1st President of BYU-Hawaii
- In office 1954–1959
- Preceded by: Inaugural president
- Succeeded by: Richard T. Wootton

Personal details
- Born: March 19, 1903 Avon, Utah
- Died: April 19, 1981 (aged 78) Provo, Utah
- Spouse(s): Leda Ethelyn Call (1925–1973) Lue Groesbeck (1973–1978)
- Children: 5
- Alma mater: Brigham Young College Utah State Agricultural College University of Southern California
- Profession: Professor of education Academic administrator

= Reuben D. Law =

American academic administrator

Reuben Deem Law (March 19, 1903 – April 19, 1981) was the first president of the Church College of Hawaii (CCH), which was later renamed Brigham Young University–Hawaii (BYU–Hawaii).

==Biography==
Law was born in Avon, Utah, and raised on a ranch and farm. He married Leda Ethelyn Call in 1925 in Logan, Utah, and they had five children.

While in Logan, Law graduated from Brigham Young College and Utah State Agricultural College, receiving his bachelor's degree in history and education. He later attended the University of Southern California (USC) where he received a master's degree in education and educational administration, followed by an Ed.D. in teacher education in 1941.

Law's career began as an elementary school principal in Box Elder County, Utah. After teaching some high school, he became the first principal at the consolidated South Rich High School in Randolph, Utah. After one year, he became the county superintendent, here he served for six years in the 1930s. He then briefly served as superintendent in Duchesne County School District before joining the faculty at Brigham Young University (BYU) in 1936. Law was appointed dean of BYU's college of education from 1946 to 1954.

===Church College of Hawaii===
Three years after becoming president of the Church of Jesus Christ of Latter-day Saints (LDS Church), David O. McKay decided that the church would establish a college in Hawaii. Although Law had just finished building a new home in Provo, Utah, he accepted the invitation plan the new school and be its first president and "turn President McKay's vision into a reality." Eric B. Shumway, BYU–Hawaii's president fifty years later, said Law was "a man of strong character, [who] wielded a firm hand" and held an "absolute and fervent testimony of President McKay's calling as a prophet, seer, and revelator". Some contemporaries also saw him as a strict or authoritarian figure.
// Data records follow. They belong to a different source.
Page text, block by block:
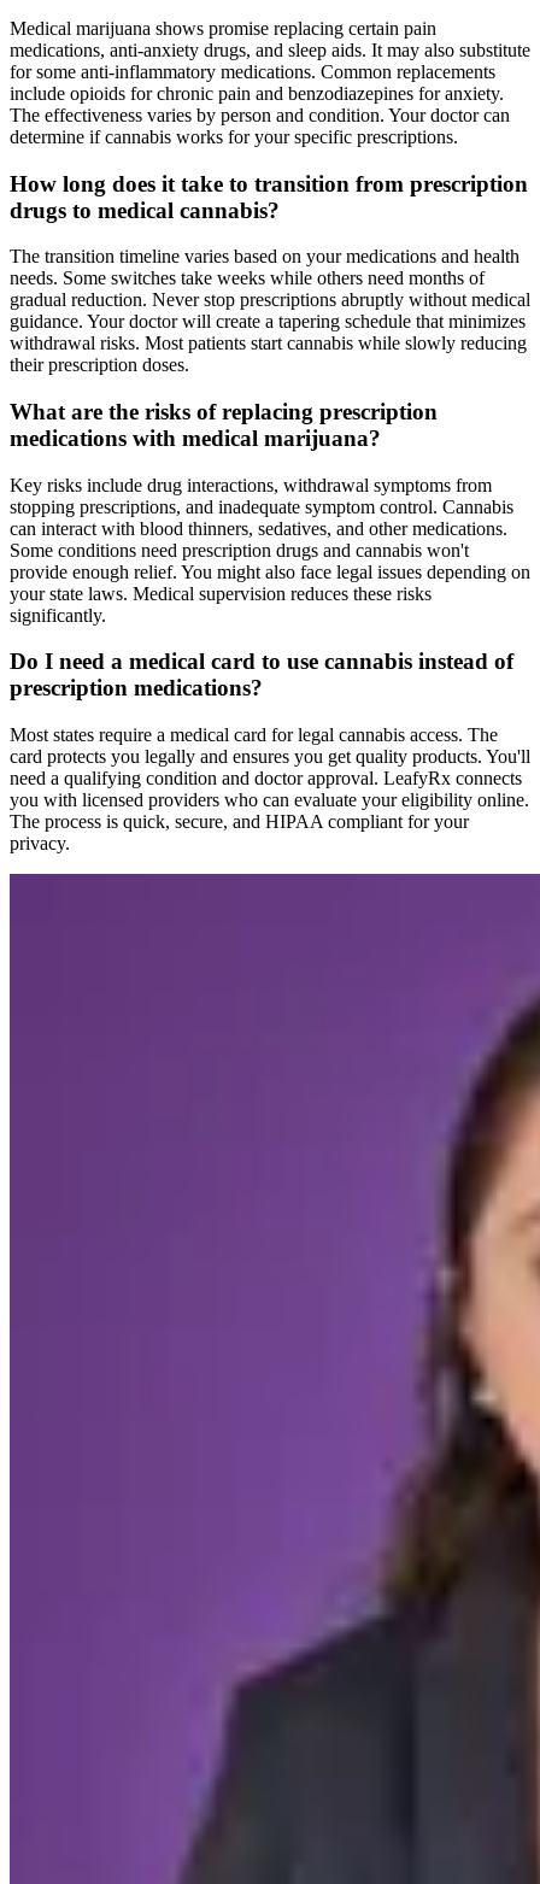
Medical marijuana shows promise replacing certain pain
medications, anti-anxiety drugs, and sleep aids. It may also substitute
for some anti-inflammatory medications. Common replacements
include opioids for chronic pain and benzodiazepines for anxiety.
The effectiveness varies by person and condition. Your doctor can
determine if cannabis works for your specific prescriptions.
How long does it take to transition from prescription
drugs to medical cannabis?
The transition timeline varies based on your medications and health
needs. Some switches take weeks while others need months of
gradual reduction. Never stop prescriptions abruptly without medical
guidance. Your doctor will create a tapering schedule that minimizes
withdrawal risks. Most patients start cannabis while slowly reducing
their prescription doses.
What are the risks of replacing prescription
medications with medical marijuana?
Key risks include drug interactions, withdrawal symptoms from
stopping prescriptions, and inadequate symptom control. Cannabis
can interact with blood thinners, sedatives, and other medications.
Some conditions need prescription drugs and cannabis won't
provide enough relief. You might also face legal issues depending on
your state laws. Medical supervision reduces these risks
significantly.
Do I need a medical card to use cannabis instead of
prescription medications?
Most states require a medical card for legal cannabis access. The
card protects you legally and ensures you get quality products. You'll
need a qualifying condition and doctor approval. LeafyRx connects
you with licensed providers who can evaluate your eligibility online.
The process is quick, secure, and HIPAA compliant for your
privacy.

With no preexisting facilities, Law led the survey committee to investigate potential attendance and locations. Although Law recommended the school begin in Fall 1956 in Honolulu, the population center, McKay decided it should be on church-owned property in Laie, and open soon as possible, in September 1955. In the complex work of urgently organizing a new junior college "from scratch", Law was given "direct access to President McKay on nearly all matters concerning the college, including budget, thus bypassing much of the bureaucracy and red tape of the church". Law had some private conflicts with Frank Woolley and the LDS Church's Pacific Board of Education about acquiring resources and the scope of academic programs. The school began in temporary buildings with 20 faculty and 153 students, which rose to 250 students by the end of Law's term. Law resigned in 1959 to accept a position in Southern California, and he was replaced by prolific faculty member Richard Wootton.

===Later activities===
In the 1970s, Law served on the Utah State Board of Education, which he chaired in 1976 to 1977. He was also a temple worker in the Provo Temple in the 1970s.
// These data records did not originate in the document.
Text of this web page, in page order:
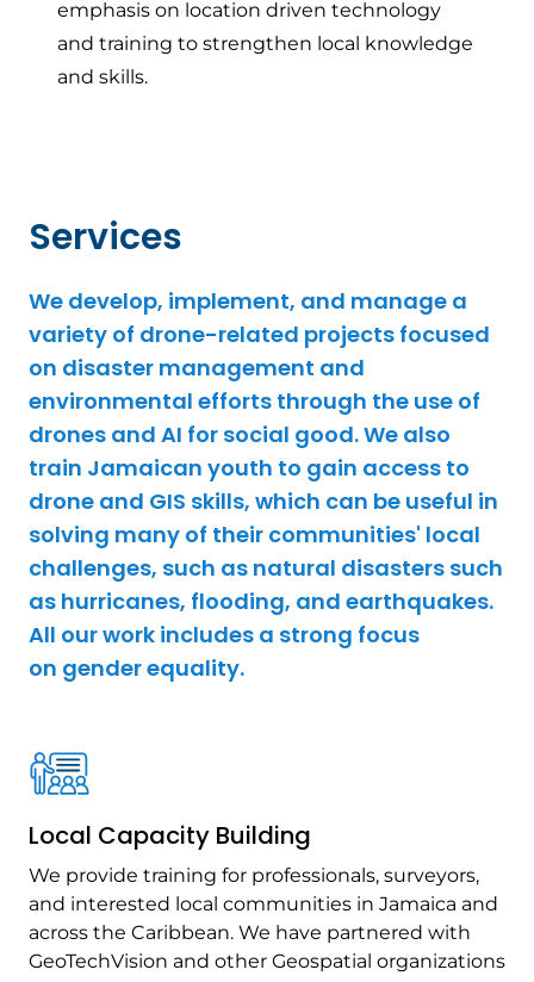
emphasis on location driven technology
and training to strengthen local knowledge
and skills.
Services
We develop, implement, and manage a
variety of drone-related projects focused
on disaster management and
environmental efforts through the use of
drones and AI for social good. We also
train Jamaican youth to gain access to
drone and GIS skills, which can be useful in
solving many of their communities' local
challenges, such as natural disasters such
as hurricanes, flooding, and earthquakes.
All our work includes a strong focus
on gender equality.
Local Capacity Building
We provide training for professionals, surveyors,
and interested local communities in Jamaica and
across the Caribbean. We have partnered with
GeoTechVision and other Geospatial organizations

In the LDS Church, Law served as a bishop, a counselor in a stake presidency, and a member of the church's Sunday School General Board.
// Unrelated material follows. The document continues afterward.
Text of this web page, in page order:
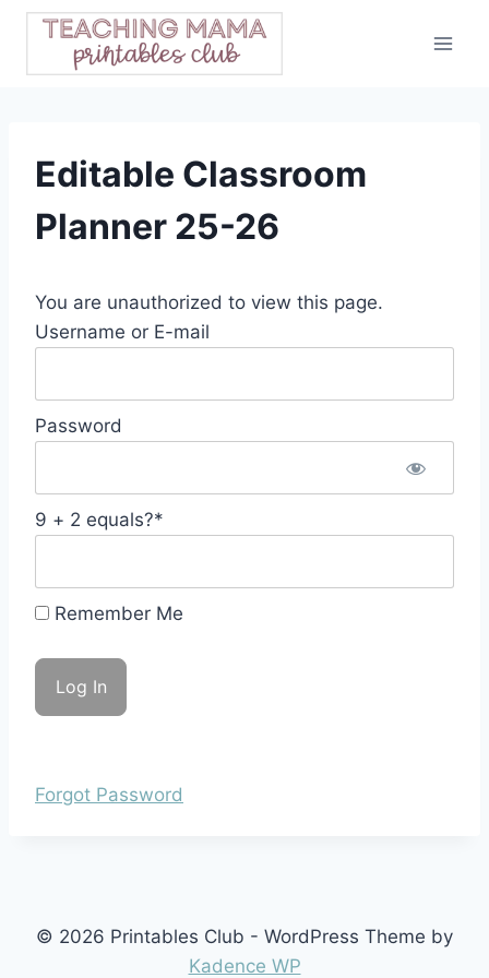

Law's wife Leda died in 1973. Later that year he married Lue Groesbeck. In 1981, Law died at the age of 78 in Provo and was buried in Logan.

==Writings==
- Law, Reuben D. (1928). "History of Tremonton".
- Law, Reuben D. (1941). "Content and Criteria Relating to Professional Teacher Education".
- Law, Reuben D. (1952). "The Utah School System: Its Organization and Administration"
- Law, Reuben D. (1953). "Curriculum Trends and Teacher Education"
- Law, Reuben D. (1972). "The Founding and Early Development of the Church College of Hawaii"

==Sources==
- Open Library listing for Law
- Shumway, Eric B., "Brigham Young University-Hawaii Campus" in Garr, et al., Encyclopedia of Latter-day Saint History. (Salt Lake City: Deseret Book, 2000) p. 138-139.
- Encyclopedia of Mormonism article on Brigham Young University
- Deseret News, April 24, 1971.
- Law, Reuben D. (1977). "Reuben D. Law Oral History Interview".